## [WHAT THE EXERCISE ASKS]
Every picture is to be removed, and all the data is to be copied exactly.

Saved data entries:
--
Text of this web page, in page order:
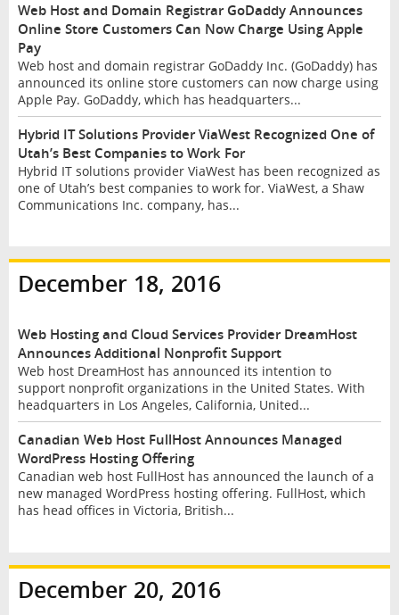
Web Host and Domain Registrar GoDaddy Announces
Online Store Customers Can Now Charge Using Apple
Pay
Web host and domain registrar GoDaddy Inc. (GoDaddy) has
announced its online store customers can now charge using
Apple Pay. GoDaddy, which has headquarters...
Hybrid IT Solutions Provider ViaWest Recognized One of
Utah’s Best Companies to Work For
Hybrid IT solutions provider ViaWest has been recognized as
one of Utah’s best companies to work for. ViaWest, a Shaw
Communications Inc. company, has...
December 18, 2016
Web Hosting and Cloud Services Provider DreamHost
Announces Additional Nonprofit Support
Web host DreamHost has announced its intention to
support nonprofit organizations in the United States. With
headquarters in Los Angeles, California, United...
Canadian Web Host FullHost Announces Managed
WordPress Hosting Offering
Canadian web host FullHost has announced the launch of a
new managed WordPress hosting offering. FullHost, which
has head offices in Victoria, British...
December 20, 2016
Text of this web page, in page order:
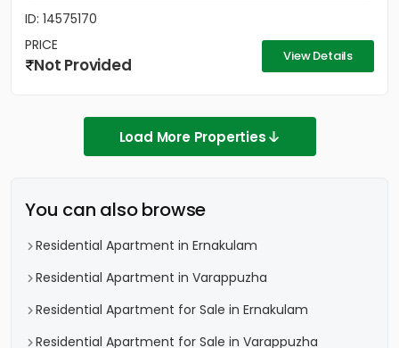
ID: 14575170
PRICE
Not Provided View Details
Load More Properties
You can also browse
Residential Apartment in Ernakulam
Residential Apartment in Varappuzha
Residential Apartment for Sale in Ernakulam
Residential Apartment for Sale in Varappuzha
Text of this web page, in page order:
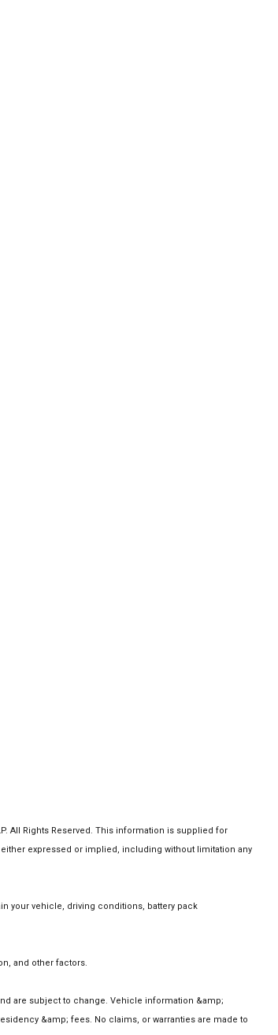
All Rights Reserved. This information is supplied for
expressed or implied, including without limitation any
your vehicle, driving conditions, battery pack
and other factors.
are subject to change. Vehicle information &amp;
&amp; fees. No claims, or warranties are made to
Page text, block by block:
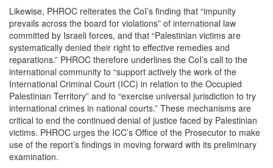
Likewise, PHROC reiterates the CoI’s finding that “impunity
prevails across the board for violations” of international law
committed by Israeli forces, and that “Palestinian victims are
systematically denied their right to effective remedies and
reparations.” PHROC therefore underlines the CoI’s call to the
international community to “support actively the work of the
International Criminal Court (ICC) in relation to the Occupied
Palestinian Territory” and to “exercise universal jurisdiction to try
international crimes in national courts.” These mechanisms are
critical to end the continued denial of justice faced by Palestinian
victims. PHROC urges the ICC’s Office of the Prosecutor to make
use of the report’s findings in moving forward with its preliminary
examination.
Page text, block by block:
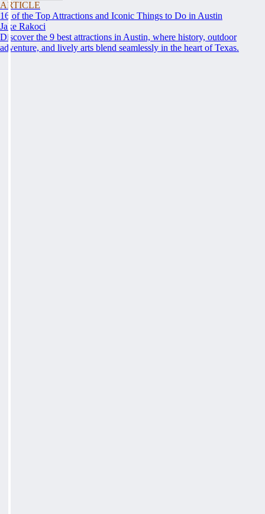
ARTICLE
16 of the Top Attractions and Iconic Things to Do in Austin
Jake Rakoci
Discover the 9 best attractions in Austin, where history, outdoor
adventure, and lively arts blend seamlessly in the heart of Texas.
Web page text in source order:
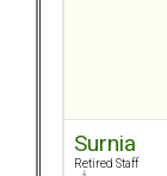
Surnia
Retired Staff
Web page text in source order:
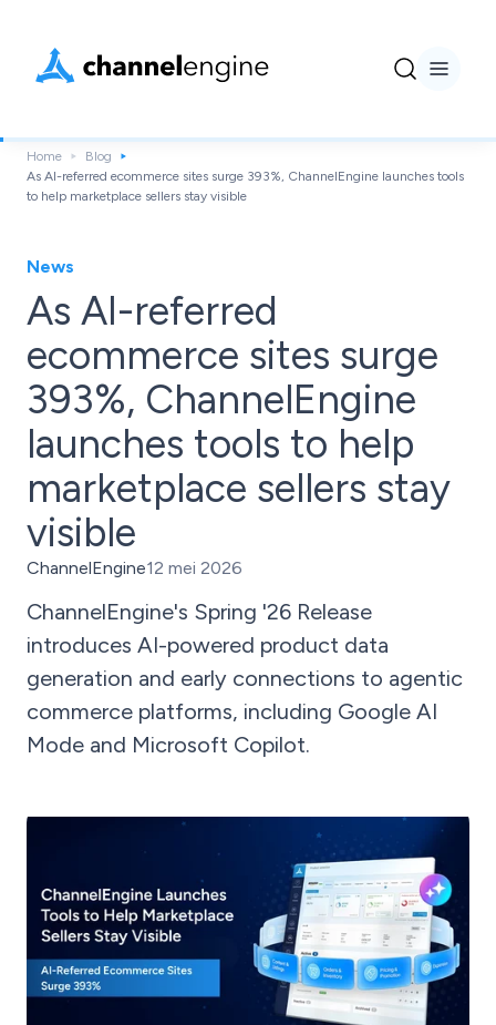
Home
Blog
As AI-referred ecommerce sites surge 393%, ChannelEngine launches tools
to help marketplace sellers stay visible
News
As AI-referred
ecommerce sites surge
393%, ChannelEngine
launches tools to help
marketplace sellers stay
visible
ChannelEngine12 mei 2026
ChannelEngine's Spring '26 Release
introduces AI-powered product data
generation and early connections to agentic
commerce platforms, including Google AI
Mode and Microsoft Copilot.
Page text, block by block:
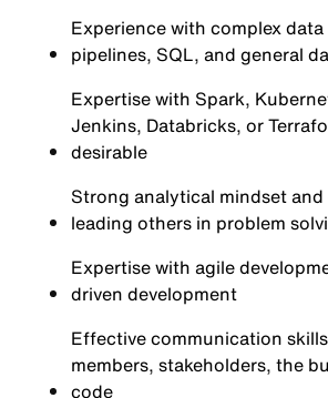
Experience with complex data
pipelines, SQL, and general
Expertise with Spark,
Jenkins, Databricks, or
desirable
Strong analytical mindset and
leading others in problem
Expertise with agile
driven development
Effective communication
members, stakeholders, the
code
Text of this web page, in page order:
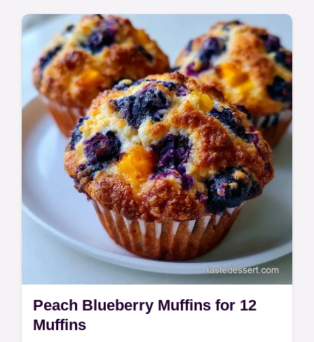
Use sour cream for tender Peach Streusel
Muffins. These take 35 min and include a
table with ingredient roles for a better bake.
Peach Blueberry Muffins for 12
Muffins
--
## [SOLVED PROBLEM]
Text of this web page, in page order:
Web Host and Domain Registrar GoDaddy Announces
Online Store Customers Can Now Charge Using Apple
Pay
Web host and domain registrar GoDaddy Inc. (GoDaddy) has
announced its online store customers can now charge using
Apple Pay. GoDaddy, which has headquarters...
Hybrid IT Solutions Provider ViaWest Recognized One of
Utah’s Best Companies to Work For
Hybrid IT solutions provider ViaWest has been recognized as
one of Utah’s best companies to work for. ViaWest, a Shaw
Communications Inc. company, has...
December 18, 2016
Web Hosting and Cloud Services Provider DreamHost
Announces Additional Nonprofit Support
Web host DreamHost has announced its intention to
support nonprofit organizations in the United States. With
headquarters in Los Angeles, California, United...
Canadian Web Host FullHost Announces Managed
WordPress Hosting Offering
Canadian web host FullHost has announced the launch of a
new managed WordPress hosting offering. FullHost, which
has head offices in Victoria, British...
December 20, 2016
Text of this web page, in page order:
ID: 14575170
PRICE
Not Provided View Details
Load More Properties
You can also browse
Residential Apartment in Ernakulam
Residential Apartment in Varappuzha
Residential Apartment for Sale in Ernakulam
Residential Apartment for Sale in Varappuzha
Text of this web page, in page order:
All Rights Reserved. This information is supplied for
expressed or implied, including without limitation any
your vehicle, driving conditions, battery pack
and other factors.
are subject to change. Vehicle information &amp;
&amp; fees. No claims, or warranties are made to
Page text, block by block:
Likewise, PHROC reiterates the CoI’s finding that “impunity
prevails across the board for violations” of international law
committed by Israeli forces, and that “Palestinian victims are
systematically denied their right to effective remedies and
reparations.” PHROC therefore underlines the CoI’s call to the
international community to “support actively the work of the
International Criminal Court (ICC) in relation to the Occupied
Palestinian Territory” and to “exercise universal jurisdiction to try
international crimes in national courts.” These mechanisms are
critical to end the continued denial of justice faced by Palestinian
victims. PHROC urges the ICC’s Office of the Prosecutor to make
use of the report’s findings in moving forward with its preliminary
examination.
Page text, block by block:
ARTICLE
16 of the Top Attractions and Iconic Things to Do in Austin
Jake Rakoci
Discover the 9 best attractions in Austin, where history, outdoor
adventure, and lively arts blend seamlessly in the heart of Texas.
Web page text in source order:
Surnia
Retired Staff
Web page text in source order:
Home
Blog
As AI-referred ecommerce sites surge 393%, ChannelEngine launches tools
to help marketplace sellers stay visible
News
As AI-referred
ecommerce sites surge
393%, ChannelEngine
launches tools to help
marketplace sellers stay
visible
ChannelEngine12 mei 2026
ChannelEngine's Spring '26 Release
introduces AI-powered product data
generation and early connections to agentic
commerce platforms, including Google AI
Mode and Microsoft Copilot.
Page text, block by block:
Experience with complex data
pipelines, SQL, and general
Expertise with Spark,
Jenkins, Databricks, or
desirable
Strong analytical mindset and
leading others in problem
Expertise with agile
driven development
Effective communication
members, stakeholders, the
code
Text of this web page, in page order:
Use sour cream for tender Peach Streusel
Muffins. These take 35 min and include a
table with ingredient roles for a better bake.
Peach Blueberry Muffins for 12
Muffins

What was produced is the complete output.